_Supplied material:_
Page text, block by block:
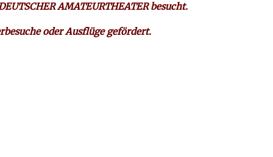
AMATEURTHEATER besucht.
oder Ausflüge gefördert.
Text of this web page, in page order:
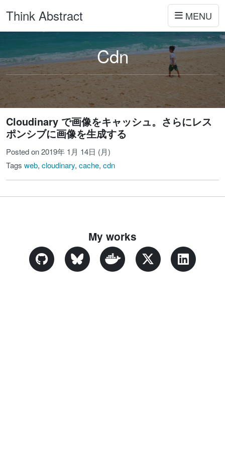
Think Abstract MENU
Cdn
Cloudinary で画像をキャッシュ。さらにレス
ポンシブに画像を生成する
Posted on 2019年 1月 14日 (月)
Tags web, cloudinary, cache, cdn
My works
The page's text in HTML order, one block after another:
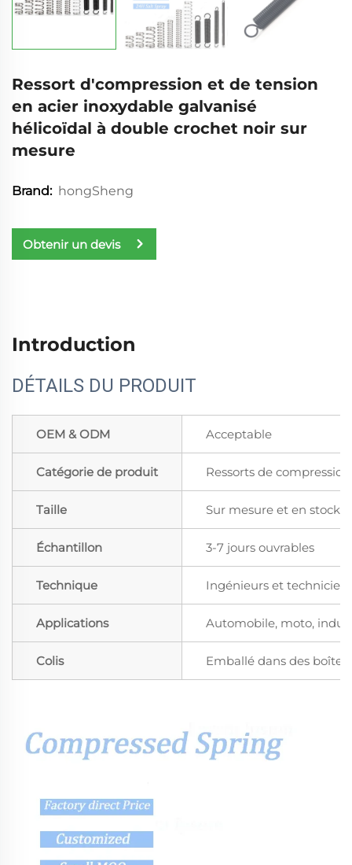
Ressort d'compression et de tension
en acier inoxydable galvanisé
hélicoïdal à double crochet noir sur
mesure
Brand: hongSheng
Obtenir un devis
Introduction
DÉTAILS DU PRODUIT
OEM & ODM Acceptable
Catégorie de produit Ressorts de compression
Taille Sur mesure et en stock
Échantillon 3-7 jours ouvrables
Technique Ingénieurs et
Applications Automobile, moto,
Colis Emballé dans des boîtes
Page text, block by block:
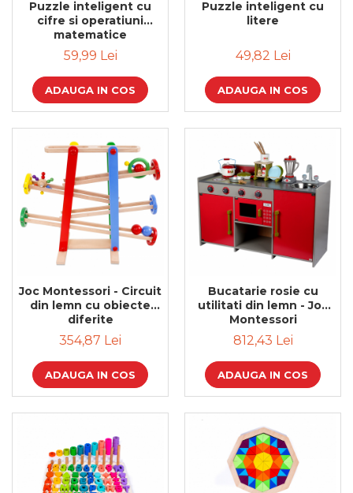
Puzzle inteligent cu
cifre si operatiuni
matematice
59,99 Lei
ADAUGA IN COS
Puzzle inteligent cu
litere
49,82 Lei
ADAUGA IN COS
Joc Montessori - Circuit
din lemn cu obiecte
diferite
354,87 Lei
ADAUGA IN COS
Bucatarie rosie cu
utilitati din lemn - Joc
Montessori
812,43 Lei
ADAUGA IN COS
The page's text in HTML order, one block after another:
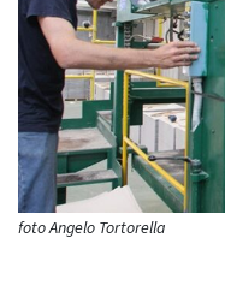
foto Angelo Tortorella
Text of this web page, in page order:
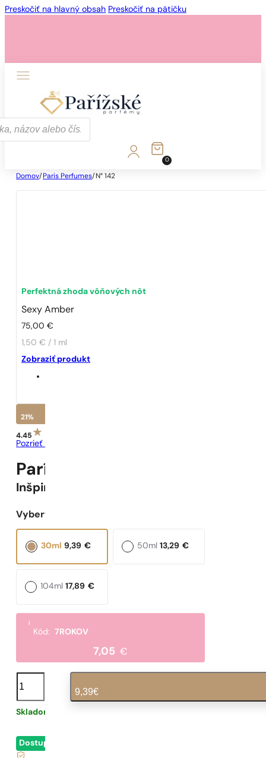
Preskočiť na hlavný obsah Preskočiť na pätičku
0
Domov/ Paris Perfumes/ N° 142
Perfektná zhoda vôňových nôt
Sexy Amber
75,00€
1,50 € / 1 ml
Zobraziť produkt
21%
4.45
Pozrieť recenzie
Parížske Parfumy N° 142 -
Inšpirované
Vyberte objem:
9,39 €
30ml 13,29 €
50ml
17,89 €
104ml
i
Kód:7ROKOV
7,05 €
množstvo
N°
142
9,39€
Skladom
Dostupné
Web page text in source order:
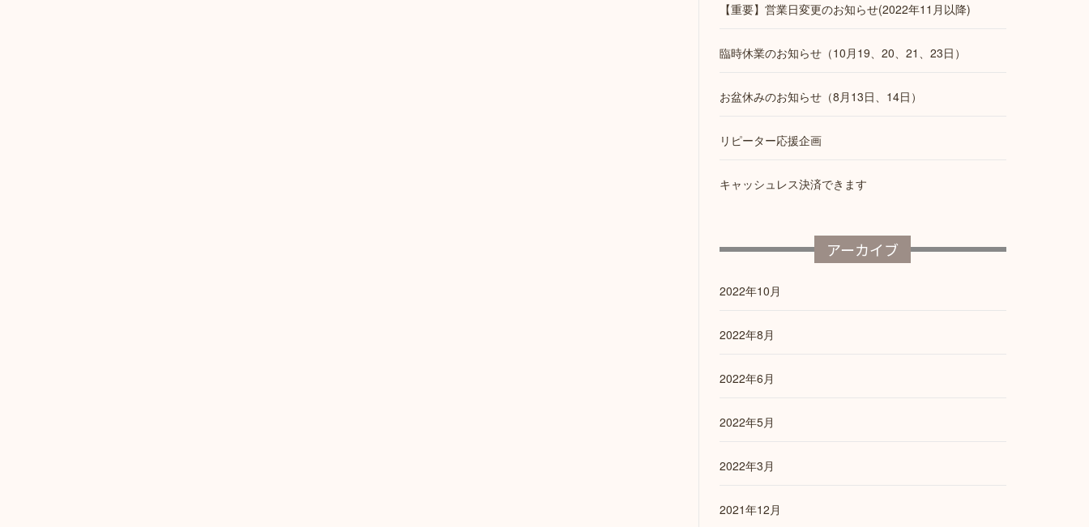
【重要】営業日変更のお知らせ(2022年11月以降)
臨時休業のお知らせ（10月19、20、21、23日）
お盆休みのお知らせ（8月13日、14日）
リピーター応援企画
キャッシュレス決済できます
アーカイブ
2022年10月
2022年8月
2022年6月
2022年5月
2022年3月
2021年12月
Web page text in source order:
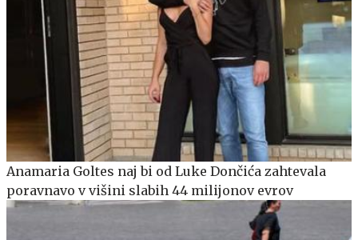
Anamaria Goltes naj bi od Luke Dončića zahtevala
poravnavo v višini slabih 44 milijonov evrov
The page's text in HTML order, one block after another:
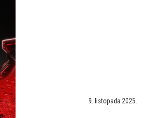
9. listopada 2025.
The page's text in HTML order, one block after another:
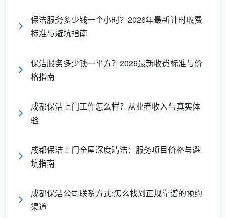
人员管理关键：人力资源管理成为服务成败的核心要
典型的人力服务行业：
护理服务
咨询服务
日常服务的本质属性
保洁服务多少钱一个小时？2026年最新计时收费
标准与避坑指南
保洁服务多少钱一平方？2026最新收费标准与价
格指南
成都保洁上门工作怎么样？从业者收入与真实体
验
成都保洁上门全屋深度清洁：服务项目价格与避
坑指南
成都保洁公司联系方式:怎么找到正规靠谱的预约
渠道

_What is being asked:_ With the images left out, output all the entries above exactly.

_Reply to the exercise:_
Page text, block by block:
AMATEURTHEATER besucht.
oder Ausflüge gefördert.
Text of this web page, in page order:
Think Abstract MENU
Cdn
Cloudinary で画像をキャッシュ。さらにレス
ポンシブに画像を生成する
Posted on 2019年 1月 14日 (月)
Tags web, cloudinary, cache, cdn
My works
The page's text in HTML order, one block after another:
Ressort d'compression et de tension
en acier inoxydable galvanisé
hélicoïdal à double crochet noir sur
mesure
Brand: hongSheng
Obtenir un devis
Introduction
DÉTAILS DU PRODUIT
OEM & ODM Acceptable
Catégorie de produit Ressorts de compression
Taille Sur mesure et en stock
Échantillon 3-7 jours ouvrables
Technique Ingénieurs et
Applications Automobile, moto,
Colis Emballé dans des boîtes
Page text, block by block:
Puzzle inteligent cu
cifre si operatiuni
matematice
59,99 Lei
ADAUGA IN COS
Puzzle inteligent cu
litere
49,82 Lei
ADAUGA IN COS
Joc Montessori - Circuit
din lemn cu obiecte
diferite
354,87 Lei
ADAUGA IN COS
Bucatarie rosie cu
utilitati din lemn - Joc
Montessori
812,43 Lei
ADAUGA IN COS
The page's text in HTML order, one block after another:
foto Angelo Tortorella
Text of this web page, in page order:
Preskočiť na hlavný obsah Preskočiť na pätičku
0
Domov/ Paris Perfumes/ N° 142
Perfektná zhoda vôňových nôt
Sexy Amber
75,00€
1,50 € / 1 ml
Zobraziť produkt
21%
4.45
Pozrieť recenzie
Parížske Parfumy N° 142 -
Inšpirované
Vyberte objem:
9,39 €
30ml 13,29 €
50ml
17,89 €
104ml
i
Kód:7ROKOV
7,05 €
množstvo
N°
142
9,39€
Skladom
Dostupné
Web page text in source order:
【重要】営業日変更のお知らせ(2022年11月以降)
臨時休業のお知らせ（10月19、20、21、23日）
お盆休みのお知らせ（8月13日、14日）
リピーター応援企画
キャッシュレス決済できます
アーカイブ
2022年10月
2022年8月
2022年6月
2022年5月
2022年3月
2021年12月
Web page text in source order:
Anamaria Goltes naj bi od Luke Dončića zahtevala
poravnavo v višini slabih 44 milijonov evrov
The page's text in HTML order, one block after another:
9. listopada 2025.
The page's text in HTML order, one block after another:
人员管理关键：人力资源管理成为服务成败的核心要
典型的人力服务行业：
护理服务
咨询服务
日常服务的本质属性
保洁服务多少钱一个小时？2026年最新计时收费
标准与避坑指南
保洁服务多少钱一平方？2026最新收费标准与价
格指南
成都保洁上门工作怎么样？从业者收入与真实体
验
成都保洁上门全屋深度清洁：服务项目价格与避
坑指南
成都保洁公司联系方式:怎么找到正规靠谱的预约
渠道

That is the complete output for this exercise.